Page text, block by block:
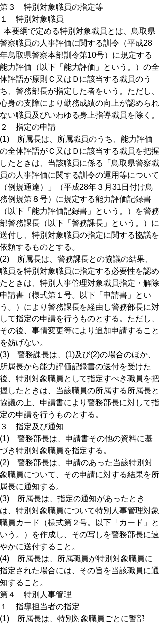
第３ 特別対象職員の指定等
１ 特別対象職員
本要綱で定める特別対象職員とは、鳥取県
警察職員の人事評価に関する訓令（平成28
年鳥取県警察本部訓令第10号）に規定する
能力評価（以下「能力評価」という。）の全
体評語が原則Ｃ又はＤに該当する職員のう
ち、警務部長が指定した者をいう。ただし、
心身の支障により勤務成績の向上が認められ
ない職員及びいわゆる身上指導職員を除く。
２ 指定の申請
(1) 所属長は、所属職員のうち、能力評価
の全体評語がＣ又はＤに該当する職員を把握
したときは、当該職員に係る「鳥取県警察職
員の人事評価に関する訓令の運用等について
（例規通達）」（平成28年３月31日付け鳥
務例規第８号）に規定する能力評価記録書
（以下「能力評価記録書」という。）を警務
部警務課長（以下「警務課長」という。）に
送付し、特別対象職員の指定に関する協議を
依頼するものとする。
(2) 所属長は、警務課長との協議の結果、
職員を特別対象職員に指定する必要性を認め
たときは、特別人事管理対象職員指定・解除
申請書（様式第１号。以下「申請書」とい
う。）により警務課長を経由し警務部長に対
して指定の申請を行うものとする。ただし、
その後、事情変更等により追加申請すること
を妨げない。
(3) 警務課長は、(1)及び(2)の場合のほか、
所属長から能力評価記録書の送付を受けた
後、特別対象職員として指定すべき職員を把
握したときは、当該職員の所属する所属長と
協議の上、申請書により警務部長に対して指
定の申請を行うものとする。
３ 指定及び通知
(1) 警務部長は、申請書その他の資料に基
づき特別対象職員を指定する。
(2) 警務部長は、申請のあった当該特別対
象職員について、その申請に対する結果を所
属長に通知する。
(3) 所属長は、指定の通知があったとき
は、特別対象職員について特別人事管理対象
職員カード（様式第２号。以下「カード」と
いう。）を作成し、その写しを警務部長に速
やかに送付すること。
(4) 所属長は、所属職員が特別対象職員に
指定された場合には、その旨を当該職員に通
知すること。
第４ 特別人事管理
１ 指導担当者の指定
(1) 所属長は、特別対象職員ごとに警部
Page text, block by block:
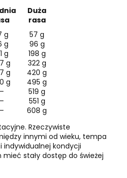
Duża
rasa
g
57 g
g
96 g
g
198 g
g
322 g
g
420 g
g
495 g
519 g
551 g
608 g
Rzeczywiste
innymi od wieku, tempa
indywidualnej kondycji
mieć stały dostęp do świeżej
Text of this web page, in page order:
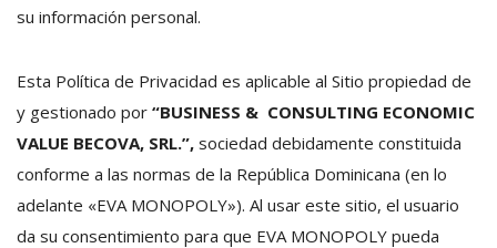
su información personal.
Esta Política de Privacidad es aplicable al Sitio propiedad de
y gestionado por “BUSINESS & CONSULTING ECONOMIC
VALUE BECOVA, SRL.”, sociedad debidamente constituida
conforme a las normas de la República Dominicana (en lo
adelante «EVA MONOPOLY»). Al usar este sitio, el usuario
da su consentimiento para que EVA MONOPOLY pueda
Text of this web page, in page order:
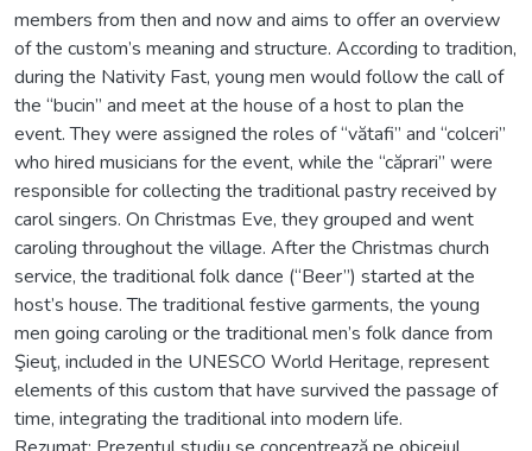
members from then and now and aims to offer an overview
of the custom’s meaning and structure. According to tradition,
during the Nativity Fast, young men would follow the call of
the “bucin” and meet at the house of a host to plan the
event. They were assigned the roles of “vătafi” and “colceri”
who hired musicians for the event, while the “căprari” were
responsible for collecting the traditional pastry received by
carol singers. On Christmas Eve, they grouped and went
caroling throughout the village. After the Christmas church
service, the traditional folk dance (“Beer”) started at the
host’s house. The traditional festive garments, the young
men going caroling or the traditional men’s folk dance from
Şieuţ, included in the UNESCO World Heritage, represent
elements of this custom that have survived the passage of
time, integrating the traditional into modern life.
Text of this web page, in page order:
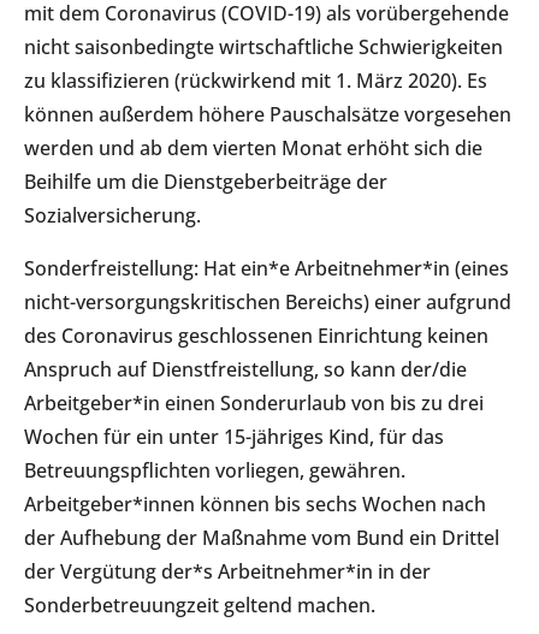
mit dem Coronavirus (COVID-19) als vorübergehende
nicht saisonbedingte wirtschaftliche Schwierigkeiten
zu klassifizieren (rückwirkend mit 1. März 2020). Es
können außerdem höhere Pauschalsätze vorgesehen
werden und ab dem vierten Monat erhöht sich die
Beihilfe um die Dienstgeberbeiträge der
Sozialversicherung.
Sonderfreistellung: Hat ein*e Arbeitnehmer*in (eines
nicht-versorgungskritischen Bereichs) einer aufgrund
des Coronavirus geschlossenen Einrichtung keinen
Anspruch auf Dienstfreistellung, so kann der/die
Arbeitgeber*in einen Sonderurlaub von bis zu drei
Wochen für ein unter 15-jähriges Kind, für das
Betreuungspflichten vorliegen, gewähren.
Arbeitgeber*innen können bis sechs Wochen nach
der Aufhebung der Maßnahme vom Bund ein Drittel
der Vergütung der*s Arbeitnehmer*in in der
Sonderbetreuungzeit geltend machen.
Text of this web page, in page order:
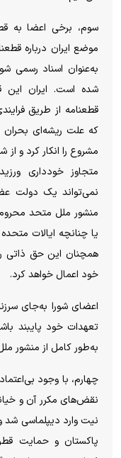
موضع ایران درباره
به‌عنوان اسناد رسمی
شده است. ایران این
قطعنامه از طریق
که علت ریشه‌ای بحران
مشروع را انکار کرد و از
متجاوز خودداری
نمی‌تواند یک دولت
منشور ملل متحد محروم
یا چنانچه ایالات
همچنان این حق ذاتی
خود اعمال خواهد کرد.
اعضای شورا به‌جای
تعهدات خود پایبند
به‌طور کامل از منشور
چهارم، با وجود
نقض‌های مکرر آن و
نیت وارد دیپلماسی شد
پاکستان و حمایت
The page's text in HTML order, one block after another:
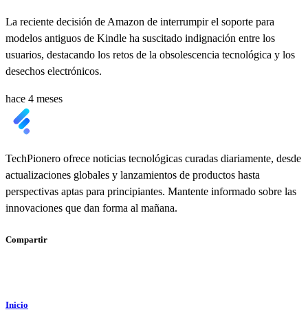
La reciente decisión de Amazon de interrumpir el soporte para
modelos antiguos de Kindle ha suscitado indignación entre los
usuarios, destacando los retos de la obsolescencia tecnológica y los
desechos electrónicos.
hace 4 meses
TechPionero ofrece noticias tecnológicas curadas diariamente, desde
actualizaciones globales y lanzamientos de productos hasta
perspectivas aptas para principiantes. Mantente informado sobre las
innovaciones que dan forma al mañana.
Compartir
Inicio
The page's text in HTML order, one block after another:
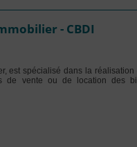
- CBDI
est spécialisé dans la réalisation
de vente ou de location des
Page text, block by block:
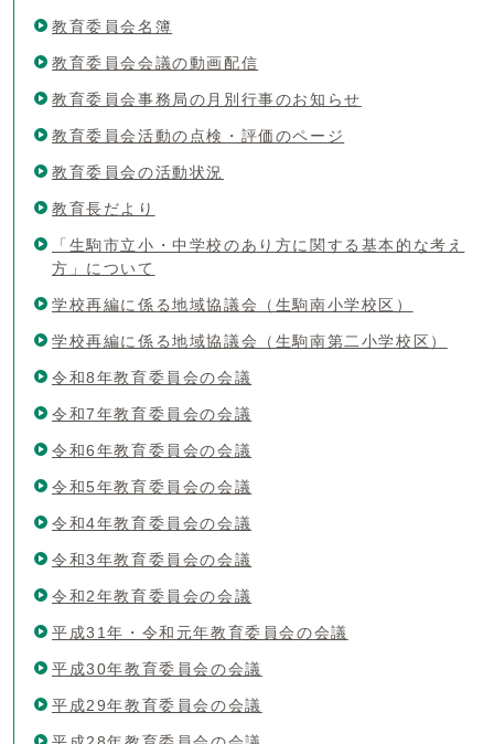
教育委員会名簿
教育委員会会議の動画配信
教育委員会事務局の月別行事のお知らせ
教育委員会活動の点検・評価のページ
教育委員会の活動状況
教育長だより
「生駒市立小・中学校のあり方に関する基本的な考え
方」について
学校再編に係る地域協議会（生駒南小学校区）
学校再編に係る地域協議会（生駒南第二小学校区）
令和8年教育委員会の会議
令和7年教育委員会の会議
令和6年教育委員会の会議
令和5年教育委員会の会議
令和4年教育委員会の会議
令和3年教育委員会の会議
令和2年教育委員会の会議
平成31年・令和元年教育委員会の会議
平成30年教育委員会の会議
平成29年教育委員会の会議
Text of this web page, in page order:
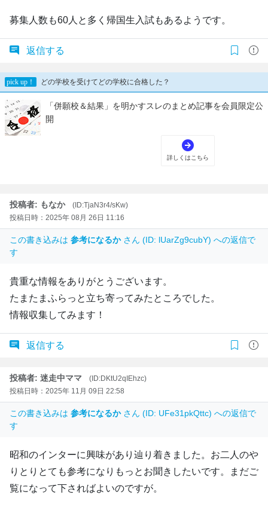
募集人数も60人と多く帰国生入試もあるようです。
返信する
投稿者: もなか
(ID:TjaN3r4/sKw)
投稿日時：2025年 08月 26日 11:16
この書き込みは 参考になるか さん (ID: lUarZg9cubY) への返信で
す
貴重な情報をありがとうございます。
たまたまふらっと立ち寄ってみたところでした。
情報収集してみます！
返信する
投稿者: 迷走中ママ
(ID:DKtU2qIEhzc)
投稿日時：2025年 11月 09日 22:58
この書き込みは 参考になるか さん (ID: UFe31pkQttc) への返信で
す
昭和のインターに興味があり辿り着きました。お二人のや
りとりとても参考になりもっとお聞きしたいです。まだご
覧になって下さればよいのですが。
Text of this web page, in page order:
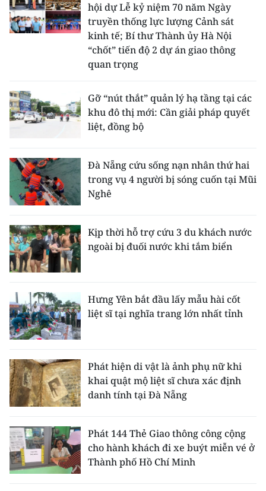
hội dự Lễ kỷ niệm 70 năm Ngày
truyền thống lực lượng Cảnh sát
kinh tế; Bí thư Thành ủy Hà Nội
“chốt” tiến độ 2 dự án giao thông
quan trọng
Gỡ “nút thắt” quản lý hạ tầng tại các
khu đô thị mới: Cần giải pháp quyết
liệt, đồng bộ
Đà Nẵng cứu sống nạn nhân thứ hai
trong vụ 4 người bị sóng cuốn tại Mũi
Nghê
Kịp thời hỗ trợ cứu 3 du khách nước
ngoài bị đuối nước khi tắm biển
Hưng Yên bắt đầu lấy mẫu hài cốt
liệt sĩ tại nghĩa trang lớn nhất tỉnh
Phát hiện di vật là ảnh phụ nữ khi
khai quật mộ liệt sĩ chưa xác định
danh tính tại Đà Nẵng
Phát 144 Thẻ Giao thông công cộng
cho hành khách đi xe buýt miễn vé ở
Thành phố Hồ Chí Minh
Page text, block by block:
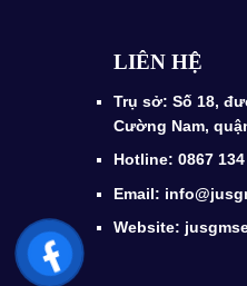
LIÊN HỆ
Trụ sở: Số 18,
Cường Nam,
Hotline: 0867
Email:
Website:
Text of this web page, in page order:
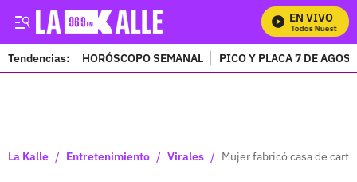
EN VIVO
Mira Todos Nuestros
Tendencias: HORÓSCOPO SEMANAL PICO Y PLACA 7 DE
La Kalle / Entretenimiento / Virales / Mujer fabricó casa de
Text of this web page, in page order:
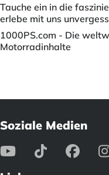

Task instructions: Give back the lines word for word, from the very first in the material above to the one that has "y gestionado por", both included, without the pictures.

Answer to this task:
Page text, block by block:
第３ 特別対象職員の指定等
１ 特別対象職員
本要綱で定める特別対象職員とは、鳥取県
警察職員の人事評価に関する訓令（平成28
年鳥取県警察本部訓令第10号）に規定する
能力評価（以下「能力評価」という。）の全
体評語が原則Ｃ又はＤに該当する職員のう
ち、警務部長が指定した者をいう。ただし、
心身の支障により勤務成績の向上が認められ
ない職員及びいわゆる身上指導職員を除く。
２ 指定の申請
(1) 所属長は、所属職員のうち、能力評価
の全体評語がＣ又はＤに該当する職員を把握
したときは、当該職員に係る「鳥取県警察職
員の人事評価に関する訓令の運用等について
（例規通達）」（平成28年３月31日付け鳥
務例規第８号）に規定する能力評価記録書
（以下「能力評価記録書」という。）を警務
部警務課長（以下「警務課長」という。）に
送付し、特別対象職員の指定に関する協議を
依頼するものとする。
(2) 所属長は、警務課長との協議の結果、
職員を特別対象職員に指定する必要性を認め
たときは、特別人事管理対象職員指定・解除
申請書（様式第１号。以下「申請書」とい
う。）により警務課長を経由し警務部長に対
して指定の申請を行うものとする。ただし、
その後、事情変更等により追加申請すること
を妨げない。
(3) 警務課長は、(1)及び(2)の場合のほか、
所属長から能力評価記録書の送付を受けた
後、特別対象職員として指定すべき職員を把
握したときは、当該職員の所属する所属長と
協議の上、申請書により警務部長に対して指
定の申請を行うものとする。
３ 指定及び通知
(1) 警務部長は、申請書その他の資料に基
づき特別対象職員を指定する。
(2) 警務部長は、申請のあった当該特別対
象職員について、その申請に対する結果を所
属長に通知する。
(3) 所属長は、指定の通知があったとき
は、特別対象職員について特別人事管理対象
職員カード（様式第２号。以下「カード」と
いう。）を作成し、その写しを警務部長に速
やかに送付すること。
(4) 所属長は、所属職員が特別対象職員に
指定された場合には、その旨を当該職員に通
知すること。
第４ 特別人事管理
１ 指導担当者の指定
(1) 所属長は、特別対象職員ごとに警部
Page text, block by block:
Duża
rasa
g
57 g
g
96 g
g
198 g
g
322 g
g
420 g
g
495 g
519 g
551 g
608 g
Rzeczywiste
innymi od wieku, tempa
indywidualnej kondycji
mieć stały dostęp do świeżej
Text of this web page, in page order:
su información personal.
Esta Política de Privacidad es aplicable al Sitio propiedad de
y gestionado por “BUSINESS & CONSULTING ECONOMIC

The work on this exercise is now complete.